CVE-2026-43288: ext4: move ext4_percpu_param_init() before ext4_mb_init()

[Greg Kroah-Hartman <gregkh@linuxfoundation.org>]

From: Greg Kroah-Hartman <gregkh@kernel.org>

Description
===========

In the Linux kernel, the following vulnerability has been resolved:

ext4: move ext4_percpu_param_init() before ext4_mb_init()
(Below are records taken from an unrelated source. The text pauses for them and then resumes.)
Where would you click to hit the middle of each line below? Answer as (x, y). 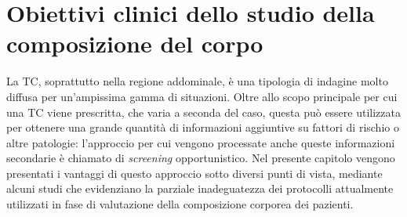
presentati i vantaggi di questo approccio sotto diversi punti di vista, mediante (194, 173)
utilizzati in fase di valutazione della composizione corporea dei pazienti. (180, 204)
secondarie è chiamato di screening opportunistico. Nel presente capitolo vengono (201, 158)
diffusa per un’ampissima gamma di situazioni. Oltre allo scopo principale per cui (202, 96)
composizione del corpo (135, 43)
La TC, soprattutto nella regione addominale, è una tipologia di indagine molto (197, 81)
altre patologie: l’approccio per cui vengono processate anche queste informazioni (201, 142)
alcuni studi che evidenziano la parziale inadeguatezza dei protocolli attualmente (200, 188)
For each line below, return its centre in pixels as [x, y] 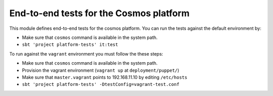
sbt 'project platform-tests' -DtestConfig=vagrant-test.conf [101, 84]
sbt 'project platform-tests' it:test [70, 45]
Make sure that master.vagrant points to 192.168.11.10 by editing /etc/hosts [105, 77]
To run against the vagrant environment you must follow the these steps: [86, 54]
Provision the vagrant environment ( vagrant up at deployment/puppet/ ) [101, 70]
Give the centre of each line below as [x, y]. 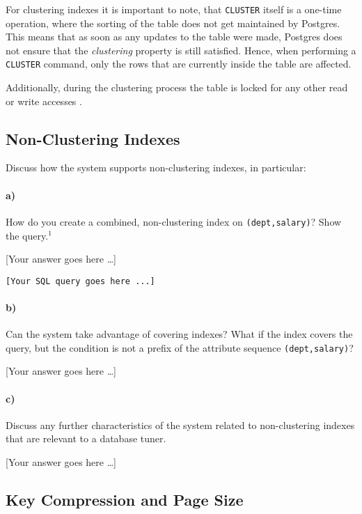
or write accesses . [44, 101]
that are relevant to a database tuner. [86, 438]
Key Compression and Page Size [125, 499]
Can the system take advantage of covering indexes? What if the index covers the [179, 334]
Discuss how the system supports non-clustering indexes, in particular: [156, 168]
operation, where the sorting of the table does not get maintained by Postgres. [173, 23]
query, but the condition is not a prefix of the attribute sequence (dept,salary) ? [180, 347]
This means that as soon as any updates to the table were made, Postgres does [174, 37]
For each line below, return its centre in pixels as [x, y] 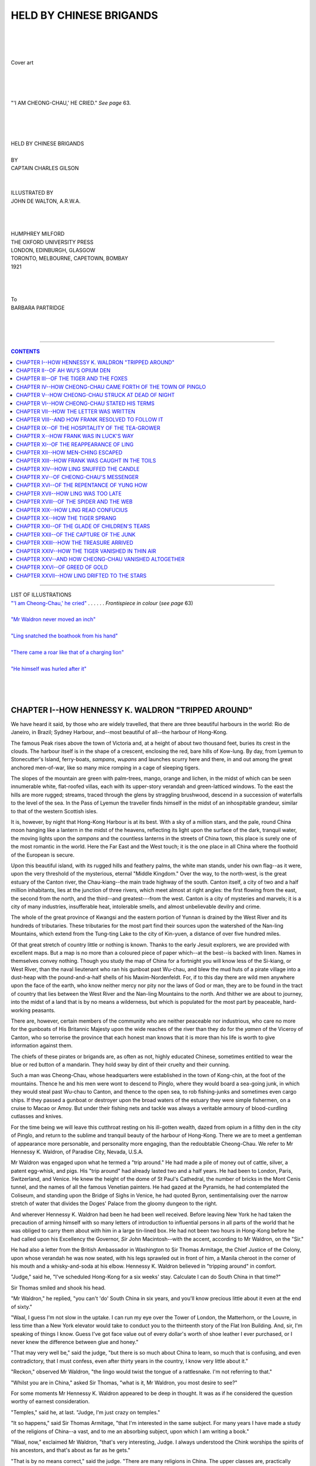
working [21, 1010]
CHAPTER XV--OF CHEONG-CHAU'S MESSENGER [77, 477]
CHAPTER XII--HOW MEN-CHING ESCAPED [69, 452]
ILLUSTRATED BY [32, 193]
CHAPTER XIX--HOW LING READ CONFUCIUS [72, 510]
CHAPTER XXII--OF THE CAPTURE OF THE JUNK [76, 534]
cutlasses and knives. [37, 1117]
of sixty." [21, 1306]
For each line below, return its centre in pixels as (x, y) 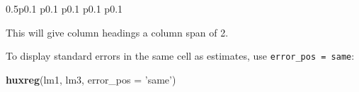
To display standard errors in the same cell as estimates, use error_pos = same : (180, 56)
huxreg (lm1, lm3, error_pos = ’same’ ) (91, 79)
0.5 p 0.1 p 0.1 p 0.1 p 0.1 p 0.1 (64, 8)
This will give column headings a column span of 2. (117, 32)
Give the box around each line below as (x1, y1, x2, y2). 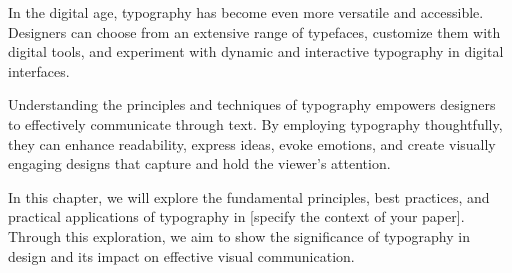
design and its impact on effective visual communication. (8, 245, 355, 266)
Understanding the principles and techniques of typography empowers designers (8, 94, 496, 115)
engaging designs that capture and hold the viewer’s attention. (8, 153, 391, 174)
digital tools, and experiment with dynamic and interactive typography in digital (8, 41, 504, 62)
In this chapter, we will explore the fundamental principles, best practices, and (8, 186, 490, 207)
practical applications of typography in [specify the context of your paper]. (8, 206, 465, 227)
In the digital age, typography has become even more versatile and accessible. (8, 2, 484, 22)
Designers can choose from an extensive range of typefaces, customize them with (8, 21, 501, 42)
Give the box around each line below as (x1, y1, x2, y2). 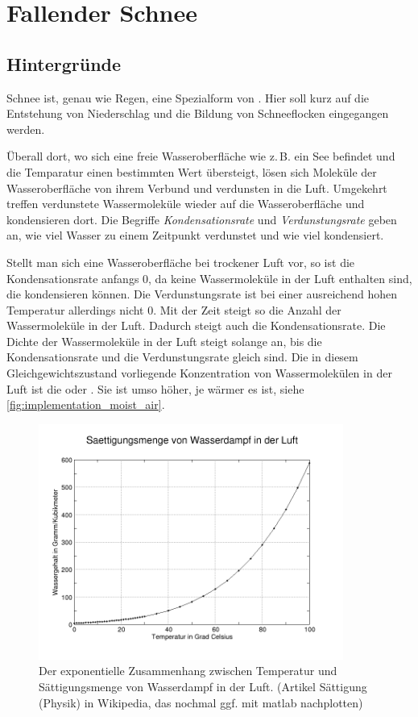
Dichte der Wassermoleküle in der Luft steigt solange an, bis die (6, 332, 322, 349)
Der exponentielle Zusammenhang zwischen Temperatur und (39, 662, 337, 679)
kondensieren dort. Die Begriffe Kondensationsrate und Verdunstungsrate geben (6, 211, 397, 227)
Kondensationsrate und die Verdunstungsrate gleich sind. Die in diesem (6, 348, 358, 365)
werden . (6, 120, 45, 137)
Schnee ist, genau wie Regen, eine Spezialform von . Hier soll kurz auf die (6, 89, 370, 106)
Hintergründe (6, 51, 122, 76)
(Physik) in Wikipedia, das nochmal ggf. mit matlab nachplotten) (39, 694, 363, 711)
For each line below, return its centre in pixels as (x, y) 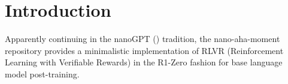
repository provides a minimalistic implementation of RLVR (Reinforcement (144, 50)
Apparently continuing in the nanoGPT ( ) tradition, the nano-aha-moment (143, 39)
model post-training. (42, 73)
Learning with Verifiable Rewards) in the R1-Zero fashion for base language (144, 62)
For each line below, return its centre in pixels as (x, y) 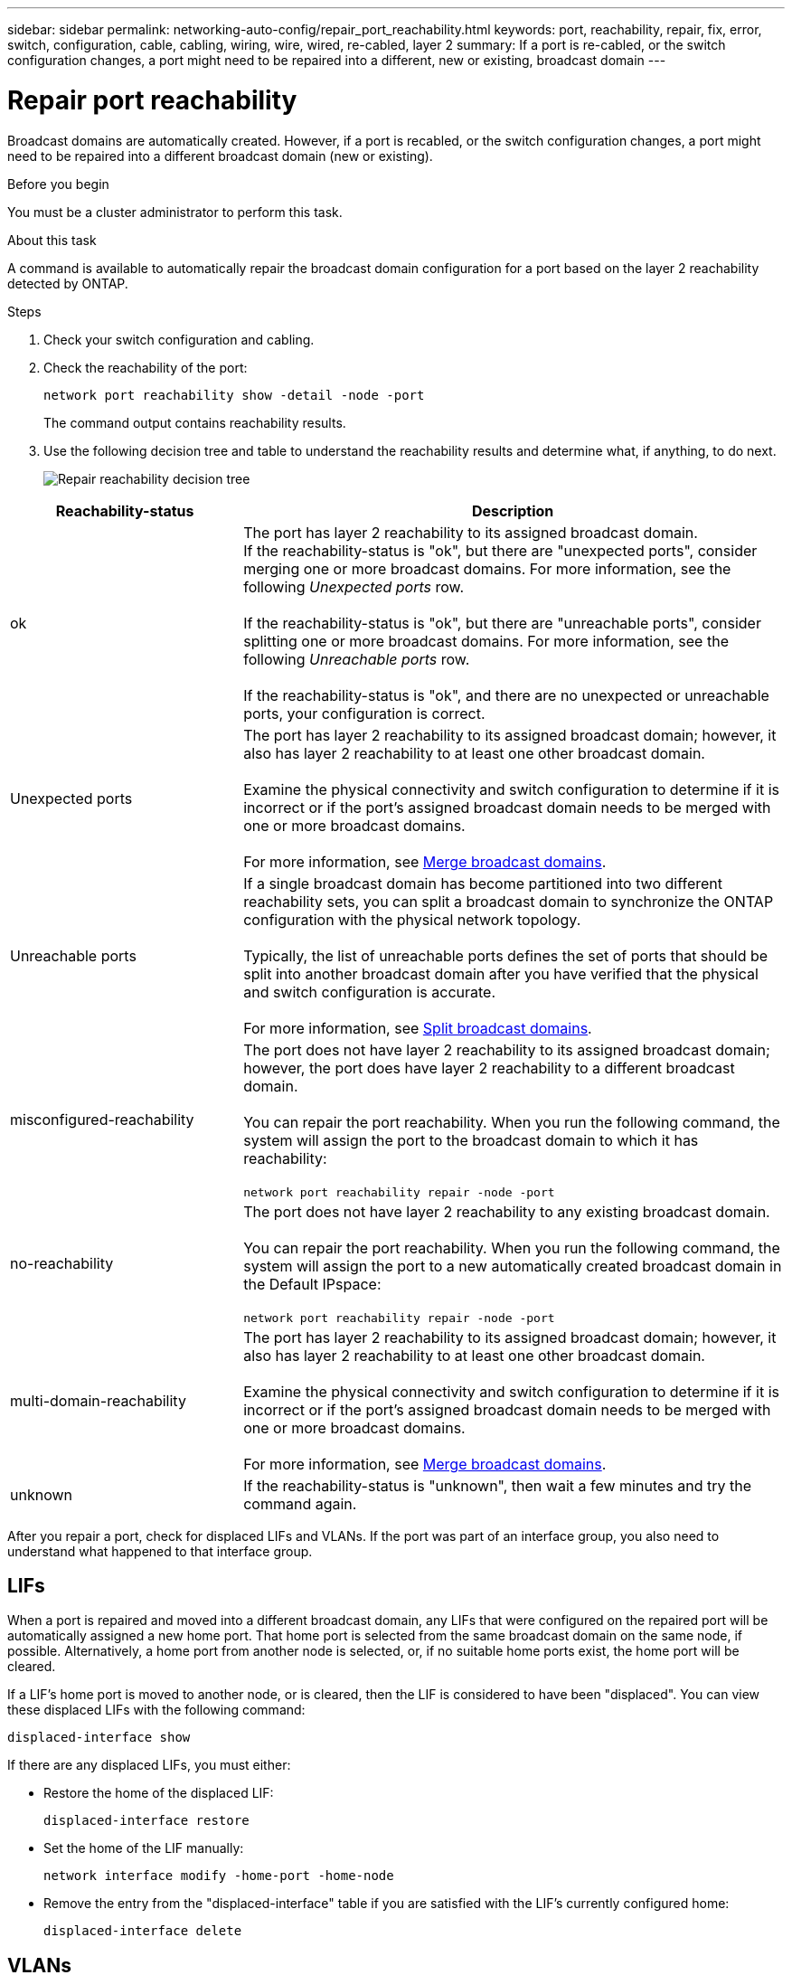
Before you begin (58, 184)
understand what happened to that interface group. (160, 1551)
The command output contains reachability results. (195, 422)
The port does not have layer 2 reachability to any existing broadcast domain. (507, 1211)
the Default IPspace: (312, 1284)
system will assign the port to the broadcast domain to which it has (471, 1140)
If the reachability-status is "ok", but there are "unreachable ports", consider (502, 623)
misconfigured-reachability (102, 1120)
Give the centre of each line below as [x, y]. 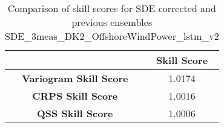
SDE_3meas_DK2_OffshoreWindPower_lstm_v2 [112, 36]
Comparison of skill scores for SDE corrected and [112, 8]
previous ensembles [112, 22]
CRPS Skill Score [75, 96]
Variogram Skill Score [75, 78]
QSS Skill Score [75, 113]
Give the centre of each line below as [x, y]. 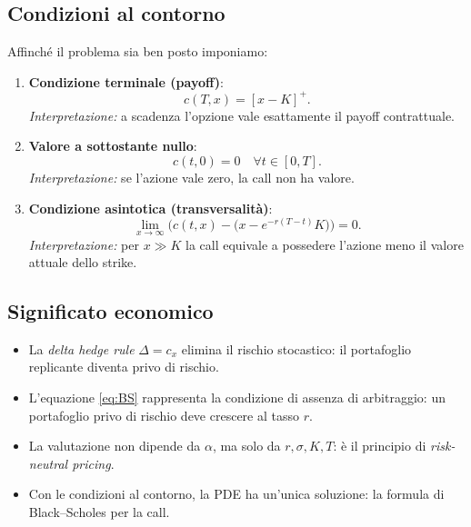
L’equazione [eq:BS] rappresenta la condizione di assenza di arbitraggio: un [237, 398]
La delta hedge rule [81, 348]
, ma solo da [246, 446]
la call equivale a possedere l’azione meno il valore [324, 244]
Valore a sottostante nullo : [113, 146]
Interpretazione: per [84, 244]
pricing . [93, 463]
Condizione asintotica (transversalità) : [150, 208]
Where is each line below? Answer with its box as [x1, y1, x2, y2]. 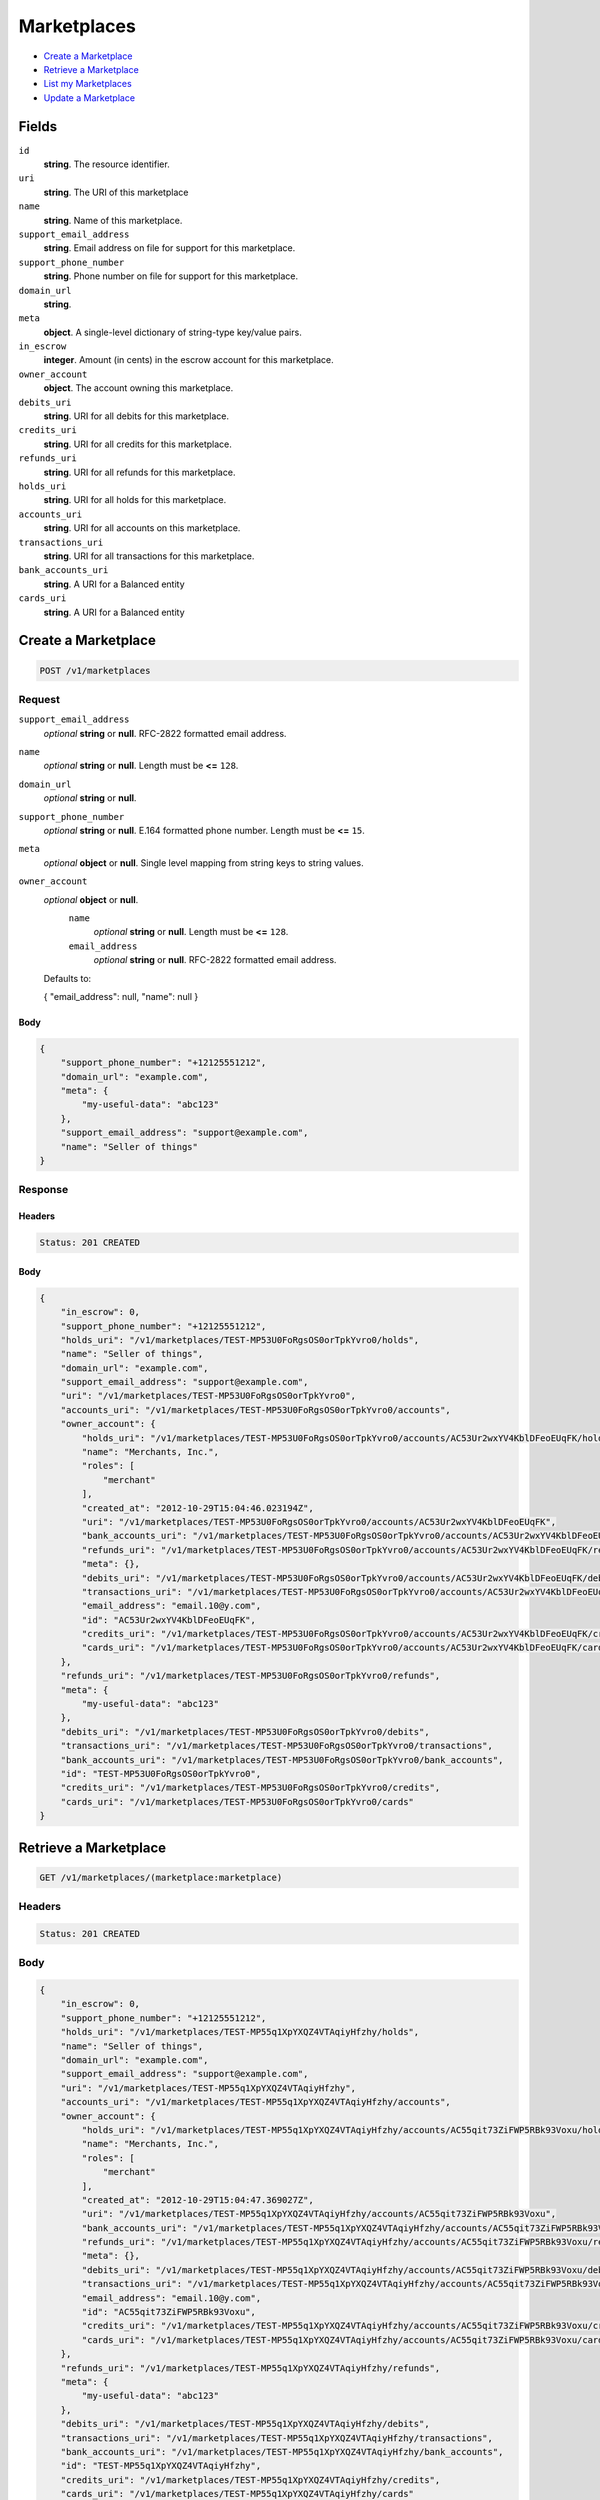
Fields [18, 118, 58, 135]
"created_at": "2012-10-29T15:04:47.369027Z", [81, 2194, 314, 2205]
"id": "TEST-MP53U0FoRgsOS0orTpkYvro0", [60, 1768, 262, 1779]
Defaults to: [43, 972, 92, 984]
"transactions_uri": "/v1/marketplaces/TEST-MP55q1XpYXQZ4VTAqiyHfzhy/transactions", [60, 2432, 494, 2444]
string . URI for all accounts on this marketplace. [43, 522, 241, 534]
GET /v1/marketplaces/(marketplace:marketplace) [39, 1871, 283, 1883]
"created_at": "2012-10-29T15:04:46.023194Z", [81, 1502, 314, 1514]
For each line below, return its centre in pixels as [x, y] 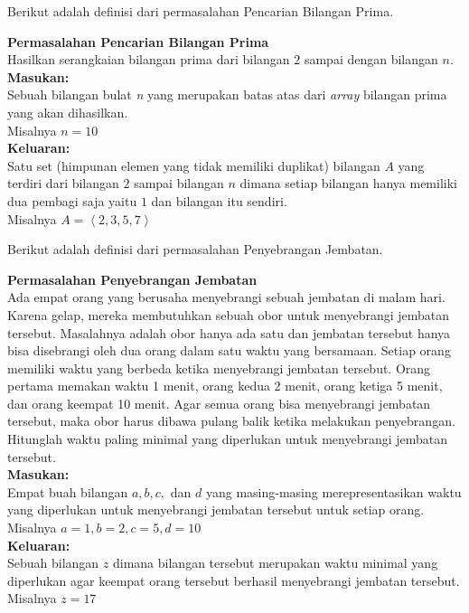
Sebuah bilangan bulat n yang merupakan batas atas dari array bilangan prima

When running `kvm-xfstests -c ext4/1k -C 1 generic/383` with the
`DOUBLE_CHECK` macro defined, the following panic is triggered:

==================================================================
EXT4-fs error (device vdc): ext4_validate_block_bitmap:423:
                        comm mount: bg 0: bad block bitmap checksum
BUG: unable to handle page fault for address: ff110000fa2cc000
PGD 3e01067 P4D 3e02067 PUD 0
Oops: Oops: 0000 [#1] SMP NOPTI
CPU: 0 UID: 0 PID: 2386 Comm: mount Tainted: G W
                        6.18.0-gba65a4e7120a-dirty #1152 PREEMPT(none)
RIP: 0010:percpu_counter_add_batch+0x13/0xa0
Call Trace:
 <TASK>
 ext4_mark_group_bitmap_corrupted+0xcb/0xe0
 ext4_validate_block_bitmap+0x2a1/0x2f0
 ext4_read_block_bitmap+0x33/0x50
 mb_group_bb_bitmap_alloc+0x33/0x80
 ext4_mb_add_groupinfo+0x190/0x250
 ext4_mb_init_backend+0x87/0x290
 ext4_mb_init+0x456/0x640
 __ext4_fill_super+0x1072/0x1680
 ext4_fill_super+0xd3/0x280
 get_tree_bdev_flags+0x132/0x1d0
 vfs_get_tree+0x29/0xd0
 vfs_cmd_create+0x59/0xe0
 __do_sys_fsconfig+0x4f6/0x6b0
 do_syscall_64+0x50/0x1f0
 entry_SYSCALL_64_after_hwframe+0x76/0x7e
==================================================================

This issue can be reproduced using the following commands:
        mkfs.ext4 -F -q -b 1024 /dev/sda 5G
        tune2fs -O quota,project /dev/sda
        mount /dev/sda /tmp/test

With DOUBLE_CHECK defined, mb_group_bb_bitmap_alloc() reads
and validates the block bitmap. When the validation fails,
ext4_mark_group_bitmap_corrupted() attempts to update
sbi->s_freeclusters_counter. However, this percpu_counter has not been
initialized yet at this point, which leads to the panic described above.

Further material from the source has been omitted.